What is needed :: When you reach the line that contains "R(2+1)D, MCx models [ 1] . (12, 221, 66, 227)" in the data below, start reproducing lines exactly, and stop after the line that contains "numbers are random".

Data items ::

+ + + + + + +

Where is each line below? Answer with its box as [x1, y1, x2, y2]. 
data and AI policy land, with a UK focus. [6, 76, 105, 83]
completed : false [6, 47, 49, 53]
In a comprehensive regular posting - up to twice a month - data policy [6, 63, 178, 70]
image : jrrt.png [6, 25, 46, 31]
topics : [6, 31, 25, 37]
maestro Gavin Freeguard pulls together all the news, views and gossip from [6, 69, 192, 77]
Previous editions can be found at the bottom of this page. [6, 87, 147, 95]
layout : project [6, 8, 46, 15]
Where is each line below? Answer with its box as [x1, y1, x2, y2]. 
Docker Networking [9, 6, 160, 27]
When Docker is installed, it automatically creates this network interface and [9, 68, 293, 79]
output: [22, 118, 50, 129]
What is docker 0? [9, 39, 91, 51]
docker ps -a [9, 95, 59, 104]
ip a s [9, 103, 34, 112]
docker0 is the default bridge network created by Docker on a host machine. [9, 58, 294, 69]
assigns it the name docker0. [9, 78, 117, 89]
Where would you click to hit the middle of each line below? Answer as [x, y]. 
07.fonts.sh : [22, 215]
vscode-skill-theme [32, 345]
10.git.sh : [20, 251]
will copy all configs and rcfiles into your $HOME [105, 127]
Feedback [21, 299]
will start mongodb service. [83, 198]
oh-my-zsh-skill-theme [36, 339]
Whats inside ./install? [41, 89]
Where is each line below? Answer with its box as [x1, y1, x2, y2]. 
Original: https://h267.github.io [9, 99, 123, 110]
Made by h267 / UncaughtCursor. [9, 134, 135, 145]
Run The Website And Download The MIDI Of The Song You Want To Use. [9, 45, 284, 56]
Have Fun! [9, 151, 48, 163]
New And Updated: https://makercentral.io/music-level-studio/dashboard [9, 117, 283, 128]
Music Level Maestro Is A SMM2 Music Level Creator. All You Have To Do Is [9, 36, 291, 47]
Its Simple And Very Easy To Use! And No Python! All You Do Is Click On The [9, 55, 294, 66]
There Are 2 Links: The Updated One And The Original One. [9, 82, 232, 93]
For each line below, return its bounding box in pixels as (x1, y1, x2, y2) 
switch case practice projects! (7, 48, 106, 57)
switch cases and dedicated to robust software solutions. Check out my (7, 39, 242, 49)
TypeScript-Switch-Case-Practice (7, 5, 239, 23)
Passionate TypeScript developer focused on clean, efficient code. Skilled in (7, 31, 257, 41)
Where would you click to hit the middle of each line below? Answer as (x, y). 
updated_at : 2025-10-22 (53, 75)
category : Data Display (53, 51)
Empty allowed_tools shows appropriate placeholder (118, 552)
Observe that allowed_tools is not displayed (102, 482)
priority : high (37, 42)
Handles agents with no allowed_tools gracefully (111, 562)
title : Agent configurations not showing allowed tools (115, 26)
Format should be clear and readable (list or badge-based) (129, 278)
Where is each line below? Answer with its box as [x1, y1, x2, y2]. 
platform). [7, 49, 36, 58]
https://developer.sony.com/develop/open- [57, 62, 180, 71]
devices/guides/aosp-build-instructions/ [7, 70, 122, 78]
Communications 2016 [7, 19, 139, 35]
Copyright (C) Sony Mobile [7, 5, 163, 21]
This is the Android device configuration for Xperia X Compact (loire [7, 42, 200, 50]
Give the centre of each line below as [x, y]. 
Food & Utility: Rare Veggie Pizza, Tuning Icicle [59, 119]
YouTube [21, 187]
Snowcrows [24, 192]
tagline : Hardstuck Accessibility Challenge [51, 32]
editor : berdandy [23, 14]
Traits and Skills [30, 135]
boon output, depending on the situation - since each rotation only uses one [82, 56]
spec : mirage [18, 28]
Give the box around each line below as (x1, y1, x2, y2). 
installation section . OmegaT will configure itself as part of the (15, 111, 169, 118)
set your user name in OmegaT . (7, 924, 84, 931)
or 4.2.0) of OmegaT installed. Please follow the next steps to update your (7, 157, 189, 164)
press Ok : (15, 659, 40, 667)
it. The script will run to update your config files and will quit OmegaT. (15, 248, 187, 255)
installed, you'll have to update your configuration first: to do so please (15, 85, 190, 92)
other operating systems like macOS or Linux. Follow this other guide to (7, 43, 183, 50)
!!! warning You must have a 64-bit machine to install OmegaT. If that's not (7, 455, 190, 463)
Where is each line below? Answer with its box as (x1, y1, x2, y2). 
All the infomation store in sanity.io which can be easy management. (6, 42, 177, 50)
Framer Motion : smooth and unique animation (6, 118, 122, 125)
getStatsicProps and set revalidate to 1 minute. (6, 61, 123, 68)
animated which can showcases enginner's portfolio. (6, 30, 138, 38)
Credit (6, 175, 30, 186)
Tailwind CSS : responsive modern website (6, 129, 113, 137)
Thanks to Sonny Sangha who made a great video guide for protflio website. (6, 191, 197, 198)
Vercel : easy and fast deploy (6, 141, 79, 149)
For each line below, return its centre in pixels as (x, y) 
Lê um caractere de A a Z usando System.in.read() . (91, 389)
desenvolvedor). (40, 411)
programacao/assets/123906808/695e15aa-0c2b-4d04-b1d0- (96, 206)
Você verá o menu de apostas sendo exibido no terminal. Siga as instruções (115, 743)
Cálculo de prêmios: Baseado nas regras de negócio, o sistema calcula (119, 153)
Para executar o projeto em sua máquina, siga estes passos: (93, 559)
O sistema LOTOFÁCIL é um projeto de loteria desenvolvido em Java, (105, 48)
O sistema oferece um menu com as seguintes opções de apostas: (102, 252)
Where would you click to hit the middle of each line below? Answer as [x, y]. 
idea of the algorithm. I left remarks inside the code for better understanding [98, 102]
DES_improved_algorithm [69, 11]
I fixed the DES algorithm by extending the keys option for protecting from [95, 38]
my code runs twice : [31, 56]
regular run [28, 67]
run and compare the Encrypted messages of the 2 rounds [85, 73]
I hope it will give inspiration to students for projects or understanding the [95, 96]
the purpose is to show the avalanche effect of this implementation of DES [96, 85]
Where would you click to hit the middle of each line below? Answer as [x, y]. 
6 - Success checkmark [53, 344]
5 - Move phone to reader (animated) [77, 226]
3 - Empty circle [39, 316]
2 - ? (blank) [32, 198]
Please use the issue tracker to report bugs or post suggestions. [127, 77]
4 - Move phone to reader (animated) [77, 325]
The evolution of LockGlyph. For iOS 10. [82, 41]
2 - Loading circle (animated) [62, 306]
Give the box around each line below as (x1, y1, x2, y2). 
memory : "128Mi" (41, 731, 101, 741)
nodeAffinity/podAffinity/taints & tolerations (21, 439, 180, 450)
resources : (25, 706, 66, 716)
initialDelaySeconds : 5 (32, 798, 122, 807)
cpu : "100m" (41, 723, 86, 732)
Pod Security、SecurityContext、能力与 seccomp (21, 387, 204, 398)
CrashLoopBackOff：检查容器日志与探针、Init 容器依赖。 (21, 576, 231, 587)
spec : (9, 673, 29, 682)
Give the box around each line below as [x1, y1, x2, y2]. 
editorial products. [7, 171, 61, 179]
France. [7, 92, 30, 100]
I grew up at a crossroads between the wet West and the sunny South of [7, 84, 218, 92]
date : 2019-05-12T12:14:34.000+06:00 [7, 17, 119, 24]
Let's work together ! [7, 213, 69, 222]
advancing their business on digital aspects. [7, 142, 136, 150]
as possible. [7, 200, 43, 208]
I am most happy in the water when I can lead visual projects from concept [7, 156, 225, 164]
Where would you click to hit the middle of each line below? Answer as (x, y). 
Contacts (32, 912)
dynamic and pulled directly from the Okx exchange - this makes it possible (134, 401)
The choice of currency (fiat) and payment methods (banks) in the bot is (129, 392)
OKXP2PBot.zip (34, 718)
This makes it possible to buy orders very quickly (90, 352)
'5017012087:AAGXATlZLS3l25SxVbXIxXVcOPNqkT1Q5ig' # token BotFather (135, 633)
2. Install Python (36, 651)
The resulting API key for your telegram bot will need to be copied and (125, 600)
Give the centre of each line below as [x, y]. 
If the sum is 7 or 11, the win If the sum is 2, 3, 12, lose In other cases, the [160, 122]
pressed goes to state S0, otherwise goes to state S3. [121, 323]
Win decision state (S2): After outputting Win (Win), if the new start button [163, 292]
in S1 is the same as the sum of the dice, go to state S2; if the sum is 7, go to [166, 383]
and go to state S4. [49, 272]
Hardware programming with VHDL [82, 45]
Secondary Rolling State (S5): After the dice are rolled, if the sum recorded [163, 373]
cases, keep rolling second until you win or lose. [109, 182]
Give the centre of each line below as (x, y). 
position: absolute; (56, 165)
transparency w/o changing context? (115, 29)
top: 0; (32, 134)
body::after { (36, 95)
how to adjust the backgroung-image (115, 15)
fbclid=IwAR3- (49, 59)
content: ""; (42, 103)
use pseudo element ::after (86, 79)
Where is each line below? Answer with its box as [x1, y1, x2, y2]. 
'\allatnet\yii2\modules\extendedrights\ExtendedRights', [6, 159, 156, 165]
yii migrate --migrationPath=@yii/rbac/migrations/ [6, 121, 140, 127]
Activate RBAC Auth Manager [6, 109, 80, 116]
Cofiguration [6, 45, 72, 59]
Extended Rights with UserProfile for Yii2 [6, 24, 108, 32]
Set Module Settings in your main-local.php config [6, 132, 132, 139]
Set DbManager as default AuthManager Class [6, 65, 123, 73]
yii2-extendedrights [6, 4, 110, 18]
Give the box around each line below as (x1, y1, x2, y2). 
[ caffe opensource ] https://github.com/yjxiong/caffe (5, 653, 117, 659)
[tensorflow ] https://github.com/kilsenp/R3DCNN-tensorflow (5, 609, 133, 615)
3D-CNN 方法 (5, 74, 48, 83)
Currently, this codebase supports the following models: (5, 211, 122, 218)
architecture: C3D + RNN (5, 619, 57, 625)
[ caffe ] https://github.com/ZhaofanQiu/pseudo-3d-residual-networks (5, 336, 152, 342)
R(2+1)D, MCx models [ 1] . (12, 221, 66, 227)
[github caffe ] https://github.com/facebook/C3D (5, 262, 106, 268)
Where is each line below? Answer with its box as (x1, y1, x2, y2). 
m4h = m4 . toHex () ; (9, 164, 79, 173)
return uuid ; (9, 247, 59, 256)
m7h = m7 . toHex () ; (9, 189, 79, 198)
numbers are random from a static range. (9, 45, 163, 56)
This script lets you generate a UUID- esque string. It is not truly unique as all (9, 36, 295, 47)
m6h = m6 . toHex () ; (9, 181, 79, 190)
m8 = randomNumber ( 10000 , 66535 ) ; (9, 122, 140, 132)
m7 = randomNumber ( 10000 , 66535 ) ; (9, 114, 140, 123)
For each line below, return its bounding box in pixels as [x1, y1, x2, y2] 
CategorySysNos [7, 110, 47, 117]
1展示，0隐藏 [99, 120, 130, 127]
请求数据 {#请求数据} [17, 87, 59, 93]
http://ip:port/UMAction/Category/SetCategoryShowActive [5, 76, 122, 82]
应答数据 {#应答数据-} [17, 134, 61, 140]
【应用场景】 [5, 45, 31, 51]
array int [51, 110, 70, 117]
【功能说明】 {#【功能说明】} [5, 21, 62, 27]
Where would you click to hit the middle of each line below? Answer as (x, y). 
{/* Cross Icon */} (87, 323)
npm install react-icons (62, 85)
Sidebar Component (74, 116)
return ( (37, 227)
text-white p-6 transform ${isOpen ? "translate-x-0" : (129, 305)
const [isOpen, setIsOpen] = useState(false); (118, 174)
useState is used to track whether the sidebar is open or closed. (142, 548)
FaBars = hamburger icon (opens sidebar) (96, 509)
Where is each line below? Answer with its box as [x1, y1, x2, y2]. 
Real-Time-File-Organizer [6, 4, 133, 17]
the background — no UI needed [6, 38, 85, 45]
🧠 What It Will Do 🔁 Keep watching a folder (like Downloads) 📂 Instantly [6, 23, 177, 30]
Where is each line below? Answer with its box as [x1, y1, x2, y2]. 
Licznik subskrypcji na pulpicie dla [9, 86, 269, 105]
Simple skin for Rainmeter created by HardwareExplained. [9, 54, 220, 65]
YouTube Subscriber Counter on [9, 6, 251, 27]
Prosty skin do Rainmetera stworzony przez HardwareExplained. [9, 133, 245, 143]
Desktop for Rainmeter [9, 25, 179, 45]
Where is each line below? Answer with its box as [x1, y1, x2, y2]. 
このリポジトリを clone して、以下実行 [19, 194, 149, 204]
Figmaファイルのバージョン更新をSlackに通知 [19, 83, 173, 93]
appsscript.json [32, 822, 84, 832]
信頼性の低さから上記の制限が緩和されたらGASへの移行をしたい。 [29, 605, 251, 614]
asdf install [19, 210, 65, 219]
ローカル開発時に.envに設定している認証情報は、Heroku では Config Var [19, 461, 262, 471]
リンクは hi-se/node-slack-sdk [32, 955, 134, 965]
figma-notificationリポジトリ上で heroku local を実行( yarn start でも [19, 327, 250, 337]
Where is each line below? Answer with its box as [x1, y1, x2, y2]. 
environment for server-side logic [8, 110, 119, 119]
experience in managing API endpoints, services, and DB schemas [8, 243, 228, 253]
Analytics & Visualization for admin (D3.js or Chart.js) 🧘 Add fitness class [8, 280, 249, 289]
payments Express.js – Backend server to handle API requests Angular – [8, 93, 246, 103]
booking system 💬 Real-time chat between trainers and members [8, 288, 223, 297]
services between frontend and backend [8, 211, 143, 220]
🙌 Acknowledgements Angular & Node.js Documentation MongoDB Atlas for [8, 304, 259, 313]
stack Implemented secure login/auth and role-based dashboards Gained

+ + + + + + +

Written response ::
R(2+1)D, MCx models [ 1] . (12, 221, 66, 227)
[github caffe ] https://github.com/facebook/C3D (5, 262, 106, 268)
Where is each line below? Answer with its box as (x1, y1, x2, y2). 
m4h = m4 . toHex () ; (9, 164, 79, 173)
return uuid ; (9, 247, 59, 256)
m7h = m7 . toHex () ; (9, 189, 79, 198)
numbers are random from a static range. (9, 45, 163, 56)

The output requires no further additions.